Se tratando de transexuais, o assunto fica ainda mais delicado. Segundo dados da Associação Nacional de Travestis e Transexuais (Antra) levantados em 2020, apenas 4% das pessoas transexuais possuem emprego formal, 6% possuem emprego informal e cerca de 90% trabalham com prostituição.
“A prostituição é uma realidade na vida de mulheres trans, infelizmente, já que muitas de nós são expulsas de casa ainda adolescente, como aconteceu comigo. Sem estudo e oportunidade, essa foi a única chance que me restou. E não é coisa da nossa cabeça, é real”, diz influenciadora e atriz Ariadna Arantes. Ainda adolescente Ariadna teve seu primeiro trabalho como office “boy", já nessa época ela possuía um jeito afeminado e se sentia na obrigação de “disfarçar”, além de “engrossar a voz” por medo de ser excluída e perder o emprego.

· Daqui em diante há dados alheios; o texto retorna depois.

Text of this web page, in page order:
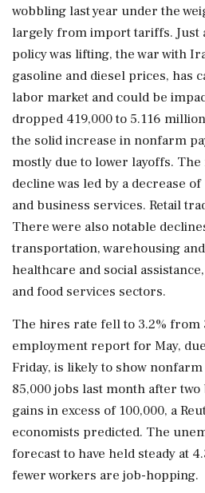
wobbling last year under the
⁠largely from import tariffs. Just
policy was lifting, the war with
gasoline and diesel prices, has
labor market and could be
dropped 419,000 to 5.116
the solid increase ​in nonfarm
mostly due to lower layoffs.
decline was led by a decrease
and business services. Retail
There were also notable
transportation, warehousing
healthcare and social
and food services sectors.
The hires rate fell to 3.2% from
employment report for May,
Friday, is likely to show
85,000 jobs last month after
​gains in excess of 100,000, a
economists predicted. The
forecast to have held steady at
fewer workers are job-hopping.
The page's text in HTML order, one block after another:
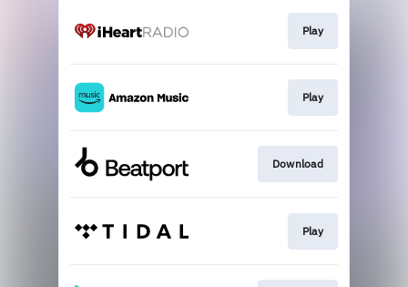
Play
Play
Download
Play
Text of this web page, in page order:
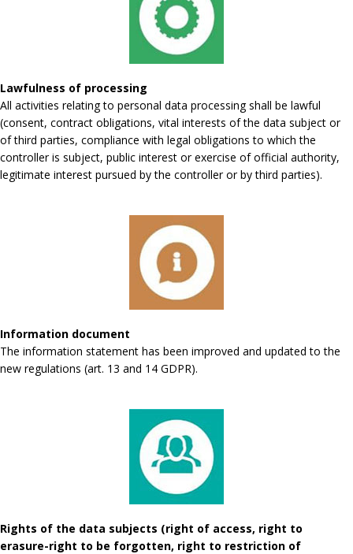
Lawfulness of processing
All activities relating to personal data processing shall be lawful
(consent, contract obligations, vital interests of the data subject or
of third parties, compliance with legal obligations to which the
controller is subject, public interest or exercise of official authority,
legitimate interest pursued by the controller or by third parties).
Information document
The information statement has been improved and updated to the
new regulations (art. 13 and 14 GDPR).
Rights of the data subjects (right of access, right to
erasure-right to be forgotten, right to restriction of

A atual assessora de financiamento da Prefeitura de Francisco Morato, Larissa Raniel, também conta um pouco de sua dificuldade, de não ter sido aceita em trabalhos formais por estar fora dos padrões - “Quando uma mulher trans e travesti se descobre, a prostituição é a profissão que nos acolhe. Nossa primeira porta é a esquina”. “A nossa escola é a esquina pela falta de oportunidade. Hoje, muitas de nós pensam mais em estudar e correm atrás de capacitação, mas do que adianta ser capacitada e não ter uma chance de exercer? Esse é um medo nosso”.

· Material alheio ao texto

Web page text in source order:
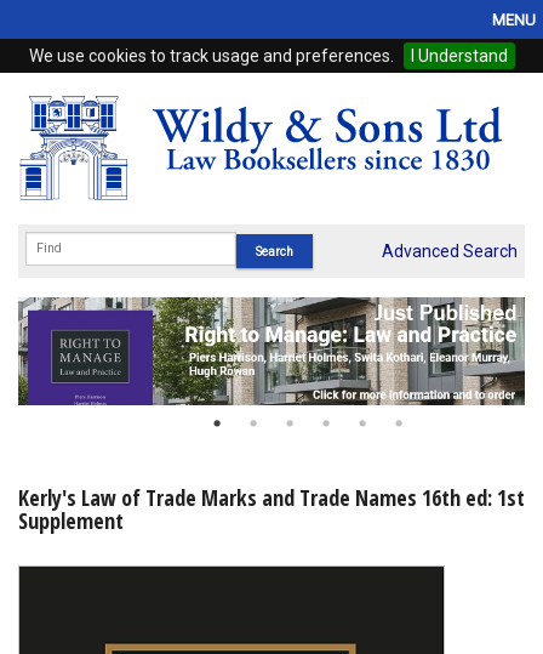
We use cookies to track usage and preferences. I Understand
MENU
Home
Browse
eBooks
Subscriptions
Online Products
My Account
Advanced Search
Kerly's Law of Trade Marks and Trade Names 16th ed: 1st
Supplement
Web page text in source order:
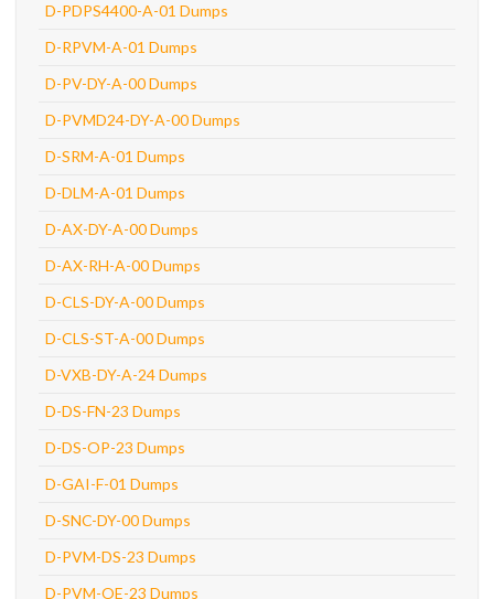
D-PDPS4400-A-01 Dumps
D-RPVM-A-01 Dumps
D-PV-DY-A-00 Dumps
D-PVMD24-DY-A-00 Dumps
D-SRM-A-01 Dumps
D-DLM-A-01 Dumps
D-AX-DY-A-00 Dumps
D-AX-RH-A-00 Dumps
D-CLS-DY-A-00 Dumps
D-CLS-ST-A-00 Dumps
D-VXB-DY-A-24 Dumps
D-DS-FN-23 Dumps
D-DS-OP-23 Dumps
D-GAI-F-01 Dumps
D-SNC-DY-00 Dumps
D-PVM-DS-23 Dumps
D-PVM-OE-23 Dumps
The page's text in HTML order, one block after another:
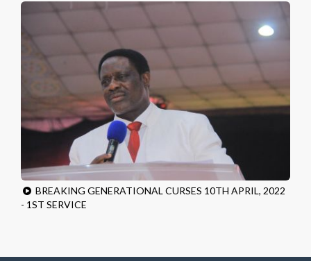
BREAKING GENERATIONAL CURSES 10TH APRIL, 2022
- 1ST SERVICE
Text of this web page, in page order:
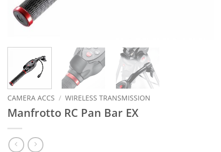
CAMERA ACCS / WIRELESS TRANSMISSION
Manfrotto RC Pan Bar EX
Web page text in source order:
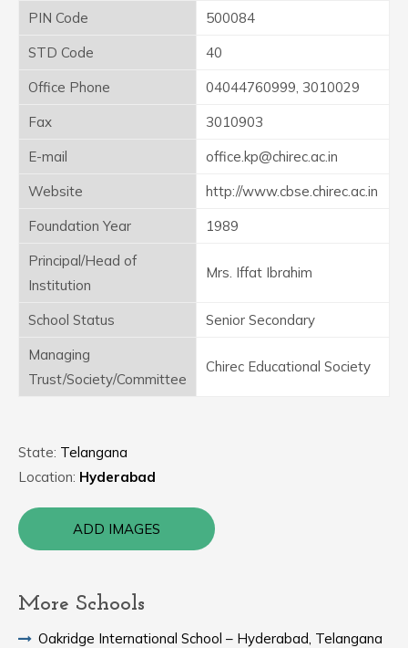
PIN Code
500084
STD Code
40
Office Phone
04044760999, 3010029
Fax
3010903
E-mail
office.kp@chirec.ac.in
Website
http://www.cbse.chirec.ac.in
Foundation Year
1989
Principal/Head of
Institution
Mrs. Iffat Ibrahim
School Status
Senior Secondary
Managing
Trust/Society/Committee
Chirec Educational Society
State: Telangana
Location: Hyderabad
ADD IMAGES
More Schools
Oakridge International School – Hyderabad, Telangana
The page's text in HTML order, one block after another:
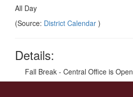
All Day
(Source: District Calendar )
Details:
Fall Break - Central Office is Open
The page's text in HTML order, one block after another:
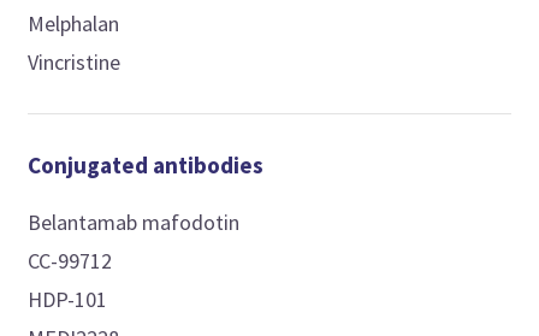
Melphalan
Vincristine
Conjugated antibodies
Belantamab mafodotin
CC-99712
HDP-101
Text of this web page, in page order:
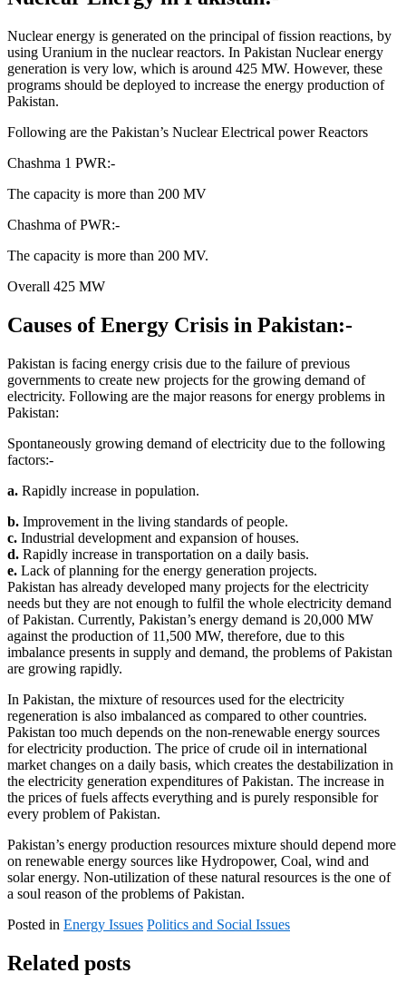
Nuclear energy is generated on the principal of fission reactions, by
using Uranium in the nuclear reactors. In Pakistan Nuclear energy
generation is very low, which is around 425 MW. However, these
programs should be deployed to increase the energy production of
Pakistan.
Following are the Pakistan’s Nuclear Electrical power Reactors
Chashma 1 PWR:-
The capacity is more than 200 MV
Chashma of PWR:-
The capacity is more than 200 MV.
Overall 425 MW
Causes of Energy Crisis in Pakistan:-
Pakistan is facing energy crisis due to the failure of previous
governments to create new projects for the growing demand of
electricity. Following are the major reasons for energy problems in
Pakistan:
Spontaneously growing demand of electricity due to the following
factors:-
a. Rapidly increase in population.
b. Improvement in the living standards of people.
c. Industrial development and expansion of houses.
d. Rapidly increase in transportation on a daily basis.
e. Lack of planning for the energy generation projects.
Pakistan has already developed many projects for the electricity
needs but they are not enough to fulfil the whole electricity demand
of Pakistan. Currently, Pakistan’s energy demand is 20,000 MW
against the production of 11,500 MW, therefore, due to this
imbalance presents in supply and demand, the problems of Pakistan
are growing rapidly.
In Pakistan, the mixture of resources used for the electricity
regeneration is also imbalanced as compared to other countries.
Pakistan too much depends on the non-renewable energy sources
for electricity production. The price of crude oil in international
market changes on a daily basis, which creates the destabilization in
the electricity generation expenditures of Pakistan. The increase in
the prices of fuels affects everything and is purely responsible for
every problem of Pakistan.
Pakistan’s energy production resources mixture should depend more
on renewable energy sources like Hydropower, Coal, wind and
solar energy. Non-utilization of these natural resources is the one of
a soul reason of the problems of Pakistan.
Posted in Energy Issues Politics and Social Issues
Related posts
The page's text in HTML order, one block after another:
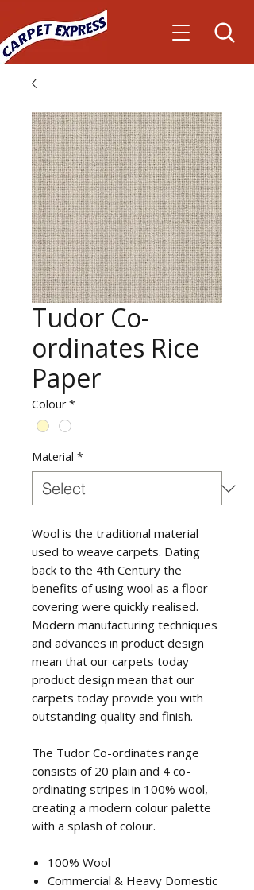
Tudor Co-
ordinates Rice
Paper
Colour *
Material *
Wool is the traditional material
used to weave carpets. Dating
back to the 4th Century the
benefits of using wool as a floor
covering were quickly realised.
Modern manufacturing techniques
and advances in product design
mean that our carpets today
product design mean that our
carpets today provide you with
outstanding quality and finish.
The Tudor Co-ordinates range
consists of 20 plain and 4 co-
ordinating stripes in 100% wool,
creating a modern colour palette
with a splash of colour.
100% Wool
Commercial & Heavy Domestic
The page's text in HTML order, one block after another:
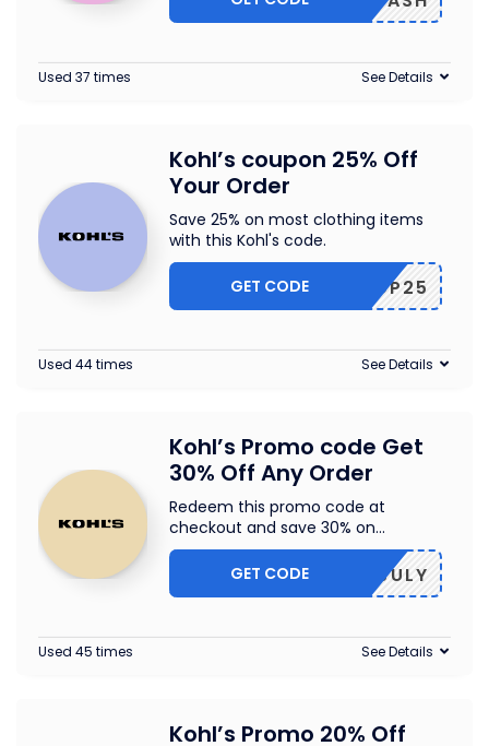
Used 37 times See Details
Kohl’s coupon 25% Off
Your Order
Save 25% on most clothing items
with this Kohl's code.
GOSHOP25
GET CODE
Used 44 times See Details
Kohl’s Promo code Get
30% Off Any Order
Redeem this promo code at
checkout and save 30% on...
30JULY
GET CODE
Used 45 times See Details
Kohl’s Promo 20% Off

Os relatos acima são de duas mulheres que tiveram que se esforçar o máximo possível para conseguir viver com dignidade depois de sofrer muito na mão do mundo. São um símbolo de resistência, mas a luta ainda está longe de acabar. Depois da primeira manifestação em 1969, houve muitas mudanças, muitas vitórias, entretanto, é de conhecimento geral que essa luta não ainda não chegou nem na metade de seu caminho.
Entre 2019 até os dias de hoje, a inclusão LGBT é uma pauta deveras importante em grandes e pequenas empresas, principalmente pelo fato de que se estima que companhias com times executivos com diversidade de gênero sejam até 33% mais lucrativas. Porém, ainda assim, garantir oportunidades igualitárias de desenvolvimento e crescimento de carreira é um dos maiores desafios para a comunidade.
Mesmo que em passos curtos, a comunidade LGBT vem ganhando cada vez mais espaços “seguros”. Como a Disney, que está apostando muito no público LGBT recentemente, e, mesmo que só visando lucro, ainda é um espaço a mais conquistado pela comunidade. E isso, mesmo que pouco, reflete a consciência e empatia das empresas com um dos temas mais relevantes do mundo atualmente. O incentivo ao público LGBT no mercado de trabalho também é um impulso à diversidade, que promove novas visões e referências dentro das empresas, criando, assim, um ambiente muito mais favorável à inovação.